SARA’s Deputy Director, Aubrey Heath-Retemyer explained that the entity is facing several challenges. One debilitating factor he pointed to was the budget cuts in 2018. He noted that the entity’s budget proposal for 2018 was slashed by more than 30 percent. It only got about $200M. The SARA Director noted that the budget cuts affected the extent to which investigations could have been carried out. He said that plans to use international companies which are versed in asset recovery had to be placed on the back burner since the funds were not available.
“The government needs to be prepared to invest significant quantities of cash upfront because of the extent of the searching and investigation that would be required to locate state assets. When people steal these assets, they don’t have them lying round. They change form and even jurisdictions and in that sense, government should make a conscious effort to try and understand the budgeting needed to track these assets funds.”
The Deputy Director also addressed criticisms that SARA is moving at a snail’s pace, especially as it relates to bringing cases before the court.
“Our job is not to just take cases to court. Since we have been established we have done a lot of things. We have worked through a number of other agencies to get things done. We worked with the various regions and that work allowed us to slow down theft and leakages. If we don’t do that kind of work then there will continue to be corruption…”
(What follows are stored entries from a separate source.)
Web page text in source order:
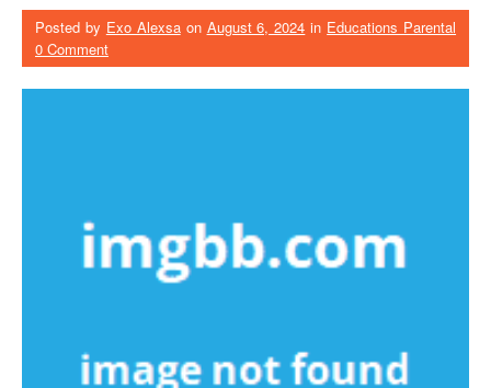
Posted by Exo Alexsaon August 6, 2024 in Educations Parental
0 Comment
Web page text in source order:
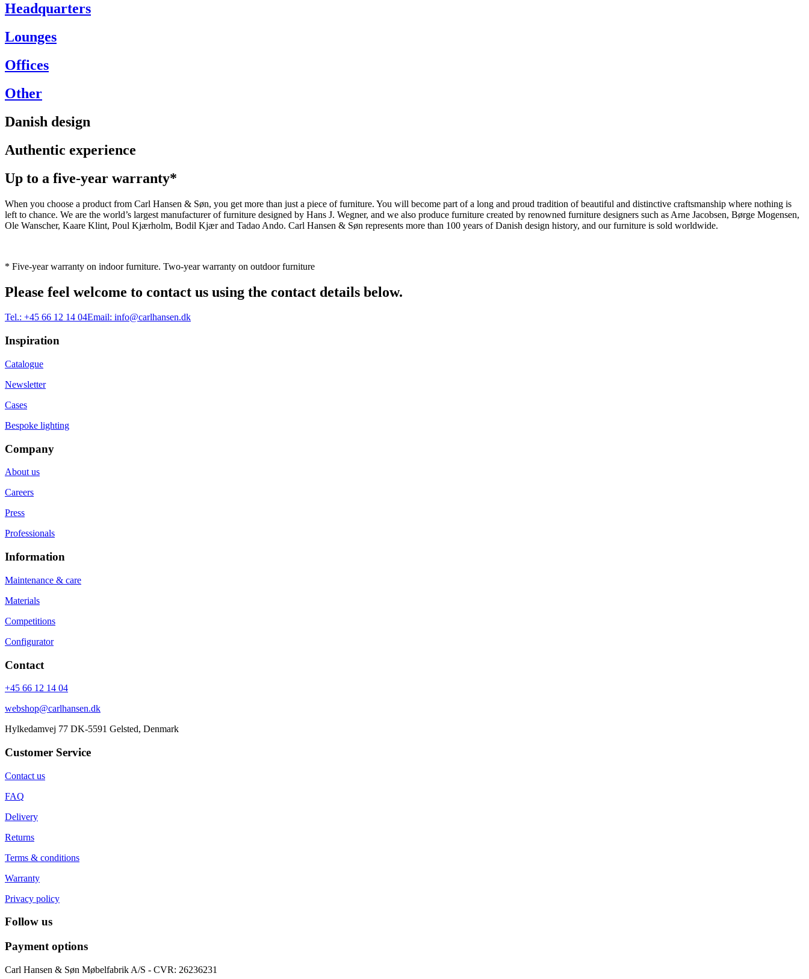
Headquarters
Lounges
Offices
Other
Danish design
Authentic experience
Up to a five-year warranty*
When you choose a product from Carl Hansen & Søn, you get more than just a piece of furniture. You will become part of a long and proud tradition of beautiful and distinctive craftsmanship where nothing is
left to chance. We are the world’s largest manufacturer of furniture designed by Hans J. Wegner, and we also produce furniture created by renowned furniture designers such as Arne Jacobsen, Børge Mogensen,
Ole Wanscher, Kaare Klint, Poul Kjærholm, Bodil Kjær and Tadao Ando. Carl Hansen & Søn represents more than 100 years of Danish design history, and our furniture is sold worldwide.
* Five-year warranty on indoor furniture. Two-year warranty on outdoor furniture
Please feel welcome to contact us using the contact details below.
Tel.: +45 66 12 14 04Email: info@carlhansen.dk
Inspiration
Catalogue
Newsletter
Cases
Bespoke lighting
Company
About us
Careers
Press
Professionals
Information
Maintenance & care
Materials
Competitions
Configurator
Contact
+45 66 12 14 04
webshop@carlhansen.dk
Hylkedamvej 77 DK-5591 Gelsted, Denmark
Customer Service
Contact us
FAQ
Delivery
Returns
Terms & conditions
Warranty
Privacy policy
Follow us
Payment options
Carl Hansen & Søn Møbelfabrik A/S - CVR: 26236231

Heath-Retemyer also called for there to be an appreciation of the time it takes to carry out investigations. He stressed that it often involves going after 20 to 30 pieces of evidence to build a case. Heath-Retemyer noted, too, that Guyana being a paper society also makes the job of compiling evidence even more tedious.
“Guyana is a paper society and we have a lot of minutes and so forth that we might want. But when you go for these things, you are thrown in a room with lots of boxes. Then you have to get about 10 people to filter through that. These things are time consuming and when you get all these things and prepare a report on the case, you have to get another set of eyes to look at it.”
Further to this, the Deputy Director said that SARA is working with a few international partners. He said that this is necessary since some of the cases involve certain pieces of information which are beyond these shores. He said that there are no signed contracts with these partners. Heath-Retemyer noted however that there is an agreement between SARA and the Caribbean Institute of Forensic Accounting.
“The Caribbean Institute of Forensic Accounting is helping us with a number of things that we may not have the technical competence of doing. There are others that we are courting and discussing agreements with because some cases would be brought in Guyana and others outside, depending on where the evidence is found.”
The Deputy Director said that SARA hopes to rest several cases at the same time. “We are pretty close to doing that albeit we have said that lots of times. We are the first agency doing this kind of work and we want to do it properly. We want to ensure that when we take them before the court, they are properly done and ready.”